El entorno subterráneo bajo una región carbonífera
El trabajo se centra en la vetilla Núm. 3 en el sur de la cuenca de Qinshui, una de las regiones de carbón y metano de capas de carbón más importantes de China. Aquí, gruesas capas de carbón de rango medio a alto yacen a unos pocos cientos hasta más de mil metros de profundidad, interpuestas entre lutitas y areniscas de baja permeabilidad que actúan como sellos naturales. Las aguas subterráneas están divididas en estratos mayoritariamente separados, de modo que los fluidos no se mueven fácilmente entre ellos. El carbón en esta vetilla objetivo es un antracita dura y de alto rango con poros muy pequeños y una gran área superficial interna, lo que lo hace especialmente eficaz para retener gas por adsorción —moléculas que se adhieren a las paredes de los poros— mientras que las rocas circundantes ayudan a prevenir fugas.
Cómo se comporta el CO2 al cambiar las condiciones con la profundidad
Al inyectarse CO2 bajo tierra, la temperatura y la presión aumentan con la profundidad, eventualmente llevando al gas a un estado supercrítico que tiene la densidad de un líquido y la movilidad de un gas. Los investigadores recrearon estas condiciones en laboratorio usando carbón pulverizado procedente de unos 900 metros de profundidad. Midieron cuánto CO2 podía adsorber el carbón a tres temperaturas (20, 30 y 40 °C) y presiones hasta 20 megapascales. A todas las temperaturas, el carbón primero captó CO2 rápidamente al aumentar la presión, luego alcanzó un máximo y finalmente mostró un descenso suave en la cantidad “excesiva” medida. Condiciones más cálidas redujeron la cantidad de CO2 retenida a una presión dada, lo que significa que las vetillas más profundas y más calientes se comportan de forma distinta a las más someras y frías.

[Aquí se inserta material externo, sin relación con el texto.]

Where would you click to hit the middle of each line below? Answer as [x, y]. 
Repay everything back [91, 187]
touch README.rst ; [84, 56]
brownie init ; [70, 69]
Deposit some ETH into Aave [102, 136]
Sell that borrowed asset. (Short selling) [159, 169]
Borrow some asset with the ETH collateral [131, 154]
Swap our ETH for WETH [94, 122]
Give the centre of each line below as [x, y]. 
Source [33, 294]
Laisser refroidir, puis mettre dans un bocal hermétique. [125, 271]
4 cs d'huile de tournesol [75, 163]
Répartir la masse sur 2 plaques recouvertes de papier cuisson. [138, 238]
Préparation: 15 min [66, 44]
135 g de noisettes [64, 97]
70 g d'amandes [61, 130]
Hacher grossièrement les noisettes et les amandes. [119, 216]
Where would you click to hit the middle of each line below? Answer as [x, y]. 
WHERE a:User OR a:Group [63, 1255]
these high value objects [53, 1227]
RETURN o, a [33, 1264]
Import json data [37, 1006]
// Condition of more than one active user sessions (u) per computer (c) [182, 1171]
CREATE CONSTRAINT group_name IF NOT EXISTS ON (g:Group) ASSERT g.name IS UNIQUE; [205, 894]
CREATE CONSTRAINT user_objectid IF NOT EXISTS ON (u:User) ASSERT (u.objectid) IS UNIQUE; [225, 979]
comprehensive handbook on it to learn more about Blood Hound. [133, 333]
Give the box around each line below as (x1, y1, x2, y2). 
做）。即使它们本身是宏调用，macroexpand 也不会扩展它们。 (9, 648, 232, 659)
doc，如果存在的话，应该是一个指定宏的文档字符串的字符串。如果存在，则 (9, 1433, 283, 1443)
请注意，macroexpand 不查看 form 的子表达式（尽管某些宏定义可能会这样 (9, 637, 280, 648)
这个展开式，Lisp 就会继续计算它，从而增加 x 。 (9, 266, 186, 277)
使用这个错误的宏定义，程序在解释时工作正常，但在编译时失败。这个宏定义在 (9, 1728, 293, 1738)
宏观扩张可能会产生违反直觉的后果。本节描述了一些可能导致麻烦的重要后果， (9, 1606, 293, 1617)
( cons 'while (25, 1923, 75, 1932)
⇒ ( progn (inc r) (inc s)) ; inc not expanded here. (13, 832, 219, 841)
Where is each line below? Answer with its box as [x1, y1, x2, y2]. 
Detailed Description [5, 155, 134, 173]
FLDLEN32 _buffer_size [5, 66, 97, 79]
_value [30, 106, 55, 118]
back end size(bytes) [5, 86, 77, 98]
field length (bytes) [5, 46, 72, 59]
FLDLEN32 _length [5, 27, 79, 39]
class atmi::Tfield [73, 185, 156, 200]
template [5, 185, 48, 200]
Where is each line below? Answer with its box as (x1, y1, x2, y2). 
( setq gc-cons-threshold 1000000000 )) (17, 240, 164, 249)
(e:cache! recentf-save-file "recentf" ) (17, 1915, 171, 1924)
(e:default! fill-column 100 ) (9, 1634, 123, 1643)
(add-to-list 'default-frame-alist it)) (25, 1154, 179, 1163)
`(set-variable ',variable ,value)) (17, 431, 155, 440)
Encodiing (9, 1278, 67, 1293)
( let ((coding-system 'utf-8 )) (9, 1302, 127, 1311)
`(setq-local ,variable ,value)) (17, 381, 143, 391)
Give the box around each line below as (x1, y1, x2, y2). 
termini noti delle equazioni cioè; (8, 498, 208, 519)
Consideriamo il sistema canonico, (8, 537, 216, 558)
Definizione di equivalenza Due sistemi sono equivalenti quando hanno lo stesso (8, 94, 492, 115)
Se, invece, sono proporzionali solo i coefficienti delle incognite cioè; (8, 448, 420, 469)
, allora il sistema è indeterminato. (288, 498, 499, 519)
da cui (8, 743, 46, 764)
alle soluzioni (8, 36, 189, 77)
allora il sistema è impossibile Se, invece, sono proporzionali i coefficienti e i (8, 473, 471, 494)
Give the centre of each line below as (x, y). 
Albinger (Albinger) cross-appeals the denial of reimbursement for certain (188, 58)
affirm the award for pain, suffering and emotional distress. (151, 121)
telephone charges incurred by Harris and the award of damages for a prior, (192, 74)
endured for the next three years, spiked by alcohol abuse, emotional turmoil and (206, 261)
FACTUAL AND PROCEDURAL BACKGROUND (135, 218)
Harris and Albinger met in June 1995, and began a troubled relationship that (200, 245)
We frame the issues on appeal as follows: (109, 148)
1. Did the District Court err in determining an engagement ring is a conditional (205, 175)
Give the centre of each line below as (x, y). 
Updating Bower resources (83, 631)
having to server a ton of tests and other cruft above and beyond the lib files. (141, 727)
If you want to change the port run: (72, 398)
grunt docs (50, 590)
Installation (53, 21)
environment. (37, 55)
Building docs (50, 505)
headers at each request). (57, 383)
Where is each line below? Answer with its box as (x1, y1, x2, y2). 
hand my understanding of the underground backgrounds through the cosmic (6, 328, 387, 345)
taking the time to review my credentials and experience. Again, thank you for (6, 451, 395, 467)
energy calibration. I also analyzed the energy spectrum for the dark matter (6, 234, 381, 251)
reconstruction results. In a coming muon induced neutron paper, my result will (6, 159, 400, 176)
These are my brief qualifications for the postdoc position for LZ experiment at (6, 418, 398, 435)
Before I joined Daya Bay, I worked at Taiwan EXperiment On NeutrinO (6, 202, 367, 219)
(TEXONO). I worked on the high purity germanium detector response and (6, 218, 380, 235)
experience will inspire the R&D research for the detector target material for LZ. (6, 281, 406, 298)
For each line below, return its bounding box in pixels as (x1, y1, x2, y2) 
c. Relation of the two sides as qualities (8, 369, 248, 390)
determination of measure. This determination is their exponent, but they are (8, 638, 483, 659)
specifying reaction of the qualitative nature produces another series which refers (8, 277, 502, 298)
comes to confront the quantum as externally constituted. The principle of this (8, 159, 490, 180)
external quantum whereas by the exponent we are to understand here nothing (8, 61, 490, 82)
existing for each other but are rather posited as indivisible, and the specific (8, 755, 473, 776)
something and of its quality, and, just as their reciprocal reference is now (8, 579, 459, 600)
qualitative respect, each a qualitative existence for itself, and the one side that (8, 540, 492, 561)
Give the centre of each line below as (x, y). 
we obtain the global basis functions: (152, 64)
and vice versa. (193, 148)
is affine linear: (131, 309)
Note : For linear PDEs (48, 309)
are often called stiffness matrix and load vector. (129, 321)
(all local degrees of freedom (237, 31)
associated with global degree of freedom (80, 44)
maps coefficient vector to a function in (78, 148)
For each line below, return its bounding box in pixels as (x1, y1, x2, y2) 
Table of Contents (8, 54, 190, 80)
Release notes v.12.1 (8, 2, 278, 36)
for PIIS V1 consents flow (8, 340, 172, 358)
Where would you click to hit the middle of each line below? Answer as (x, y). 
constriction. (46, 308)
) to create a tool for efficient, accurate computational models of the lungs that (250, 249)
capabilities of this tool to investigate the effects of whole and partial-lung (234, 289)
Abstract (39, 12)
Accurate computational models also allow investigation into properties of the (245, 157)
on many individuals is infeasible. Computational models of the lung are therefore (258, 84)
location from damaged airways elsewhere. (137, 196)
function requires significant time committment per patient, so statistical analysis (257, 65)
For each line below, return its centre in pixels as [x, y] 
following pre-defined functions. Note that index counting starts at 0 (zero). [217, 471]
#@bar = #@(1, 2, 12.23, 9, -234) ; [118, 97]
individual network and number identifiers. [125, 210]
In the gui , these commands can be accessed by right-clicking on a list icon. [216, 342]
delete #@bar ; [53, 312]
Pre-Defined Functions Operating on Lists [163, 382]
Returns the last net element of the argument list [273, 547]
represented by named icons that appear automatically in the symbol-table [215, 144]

Construir una calculadora de almacenamiento simple pero potente
Para convertir estas medidas en una herramienta de planificación, el equipo probó tres descripciones matemáticas estándar de la adsorción y encontró que un enfoque multicapas conocido como modelo BET capturó mejor el comportamiento del CO2, especialmente cerca y por encima del punto crítico donde el gas se vuelve supercrítico. Luego combinaron este modelo de adsorción con fórmulas separadas para el CO2 que ocupa el espacio poral como fluido libre denso y para la fracción pequeña que se disuelve en el agua de formación. Se consideraron despreciables, en escalas de tiempo de ingeniería para esta vetilla, las reacciones minerales que fijarían CO2 en carbonatos sólidos durante millones de años. El resultado es un conjunto compacto de ecuaciones que estima el almacenamiento total de CO2 por unidad de masa de carbón en función de la profundidad, usando valores típicos de porosidad, contenido de agua, densidad del carbón y presión y temperatura in situ.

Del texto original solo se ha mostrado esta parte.